--- START ---
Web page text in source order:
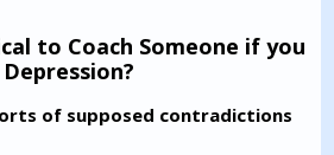
to Coach Someone if you
of supposed contradictions
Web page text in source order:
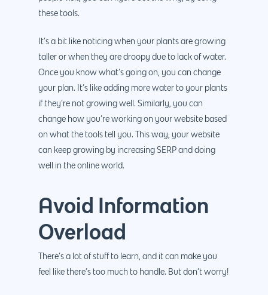
these tools.
It’s a bit like noticing when your plants are growing
taller or when they are droopy due to lack of water.
Once you know what’s going on, you can change
your plan. It’s like adding more water to your plants
if they’re not growing well. Similarly, you can
change how you’re working on your website based
on what the tools tell you. This way, your website
can keep growing by increasing SERP and doing
well in the online world.
Avoid Information
Overload
There’s a lot of stuff to learn, and it can make you
feel like there’s too much to handle. But don’t worry!
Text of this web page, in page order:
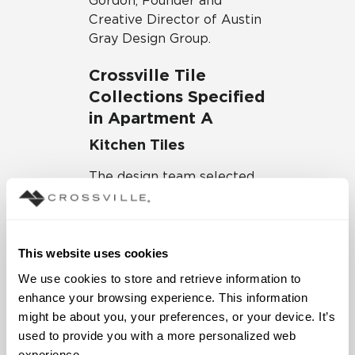
This website uses cookies
We use cookies to store and retrieve information to
enhance your browsing experience. This information
might be about you, your preferences, or your device. It’s
used to provide you with a more personalized web
Creative Director of Austin
Gray Design Group.
Crossville Tile
Collections Specified
in Apartment A
Kitchen Tiles
The design team selected
Crossville Porcelain Slabs
countertops. With stone-
inspired gray veining mixed
with subtle touches of
black and brown hues, the
porcelain countertops look
just like natural marble
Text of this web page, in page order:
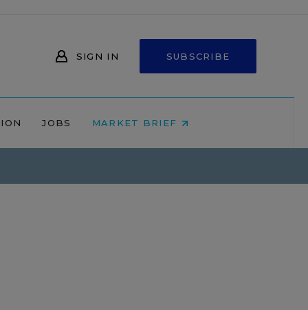
SIGN IN SUBSCRIBE
JOBS MARKET BRIEF
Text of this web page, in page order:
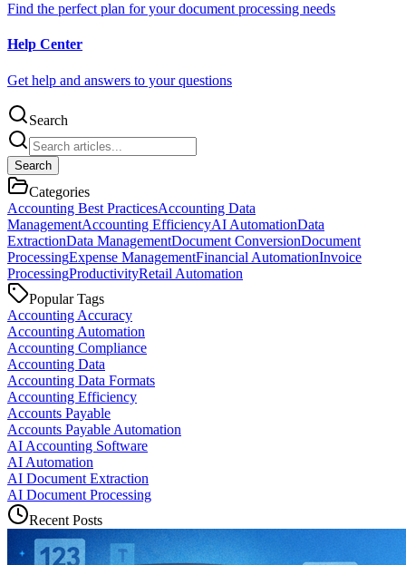
Find the perfect plan for your document processing needs
Help Center
Get help and answers to your questions
Search
Search
Categories
Accounting Best PracticesAccounting Data
ManagementAccounting EfficiencyAI AutomationData
ExtractionData ManagementDocument ConversionDocument
ProcessingExpense ManagementFinancial AutomationInvoice
ProcessingProductivityRetail Automation
Popular Tags
Accounting Accuracy
Accounting Automation
Accounting Compliance
Accounting Data
Accounting Data Formats
Accounting Efficiency
Accounts Payable
Accounts Payable Automation
AI Accounting Software
AI Automation
AI Document Extraction
AI Document Processing
Recent Posts
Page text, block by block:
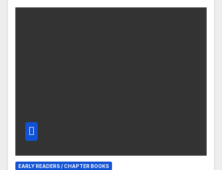
EARLY READERS / CHAPTER BOOKS
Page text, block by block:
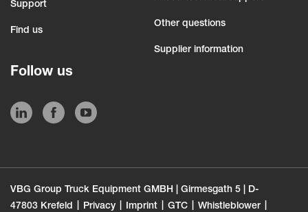
Support
Find us
Other questions
Supplier information
Follow us
VBG Group Truck Equipment GMBH | Girmesgath 5 | D-
47803 Krefeld
Privacy Imprint GTC
Whistleblower
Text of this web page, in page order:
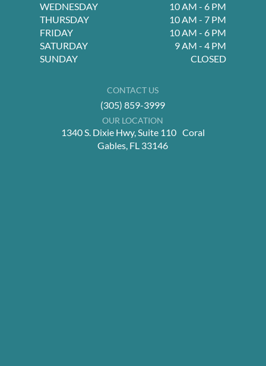
WEDNESDAY
10 AM - 6 PM
THURSDAY
10 AM - 7 PM
FRIDAY
10 AM - 6 PM
SATURDAY
9 AM - 4 PM
SUNDAY
CLOSED
CONTACT US
(305) 859-3999
OUR LOCATION
1340 S. Dixie Hwy, Suite 110 Coral
Gables, FL 33146
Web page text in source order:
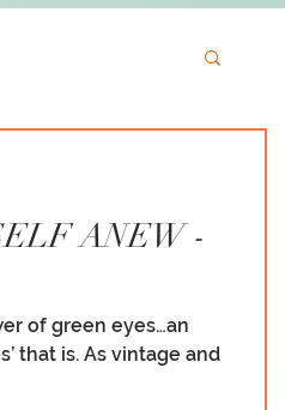
ANEW -
of green eyes…an
that is. As vintage and
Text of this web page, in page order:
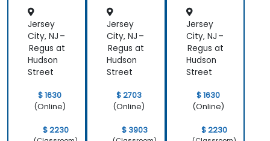
Jersey
City, NJ –
Regus at
Hudson
Street
$ 1630
(Online)
$ 2230
Jersey
City, NJ –
Regus at
Hudson
Street
$ 2703
(Online)
$ 3903
Jersey
City, NJ –
Regus at
Hudson
Street
$ 1630
(Online)
$ 2230
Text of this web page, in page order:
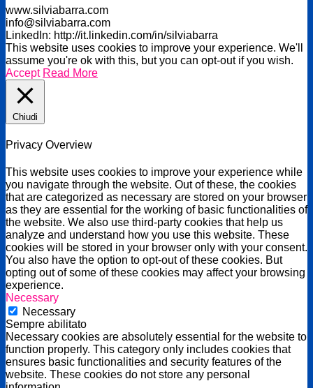
www.silviabarra.com
info@silviabarra.com
LinkedIn: http://it.linkedin.com/in/silviabarra
This website uses cookies to improve your experience. We'll
assume you're ok with this, but you can opt-out if you wish.
Accept Read More
Chiudi
Privacy Overview
This website uses cookies to improve your experience while
you navigate through the website. Out of these, the cookies
that are categorized as necessary are stored on your browser
as they are essential for the working of basic functionalities of
the website. We also use third-party cookies that help us
analyze and understand how you use this website. These
cookies will be stored in your browser only with your consent.
You also have the option to opt-out of these cookies. But
opting out of some of these cookies may affect your browsing
experience.
Necessary
Necessary
Sempre abilitato
Necessary cookies are absolutely essential for the website to
function properly. This category only includes cookies that
ensures basic functionalities and security features of the
website. These cookies do not store any personal
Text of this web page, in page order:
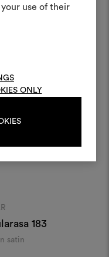
use of their
ONLY
183
satin
and share them,
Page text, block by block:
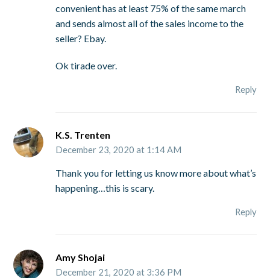
convenient has at least 75% of the same march
and sends almost all of the sales income to the
seller? Ebay.
Ok tirade over.
Reply
K.S. Trenten
December 23, 2020 at 1:14 AM
Thank you for letting us know more about what’s
happening…this is scary.
Reply
Amy Shojai
December 21, 2020 at 3:36 PM
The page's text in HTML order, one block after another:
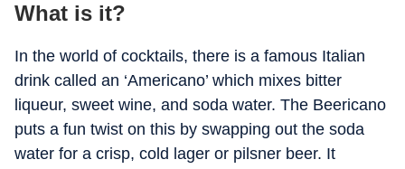
What is it?
In the world of cocktails, there is a famous Italian
drink called an ‘Americano’ which mixes bitter
liqueur, sweet wine, and soda water. The Beericano
puts a fun twist on this by swapping out the soda
water for a crisp, cold lager or pilsner beer. It
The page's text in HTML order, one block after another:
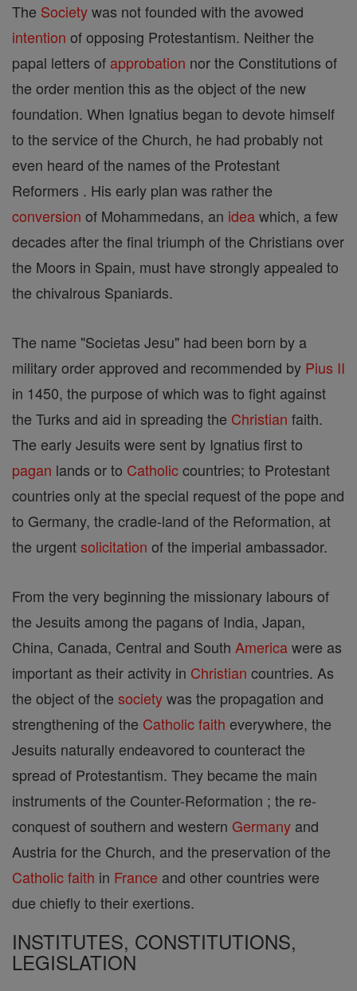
--- END ---
■ **What is needed**: Only the lines from the line with "cookies will be" to the end of the records should be repeated, exactly and without pictures.

■ **Response**:
cookies will be stored in your browser only with your consent.
You also have the option to opt-out of these cookies. But
opting out of some of these cookies may affect your browsing
experience.
Necessary
Necessary
Sempre abilitato
Necessary cookies are absolutely essential for the website to
function properly. This category only includes cookies that
ensures basic functionalities and security features of the
website. These cookies do not store any personal
Text of this web page, in page order:
use of their
ONLY
183
satin
and share them,
Page text, block by block:
convenient has at least 75% of the same march
and sends almost all of the sales income to the
seller? Ebay.
Ok tirade over.
Reply
K.S. Trenten
December 23, 2020 at 1:14 AM
Thank you for letting us know more about what’s
happening…this is scary.
Reply
Amy Shojai
December 21, 2020 at 3:36 PM
The page's text in HTML order, one block after another:
What is it?
In the world of cocktails, there is a famous Italian
drink called an ‘Americano’ which mixes bitter
liqueur, sweet wine, and soda water. The Beericano
puts a fun twist on this by swapping out the soda
water for a crisp, cold lager or pilsner beer. It
The page's text in HTML order, one block after another:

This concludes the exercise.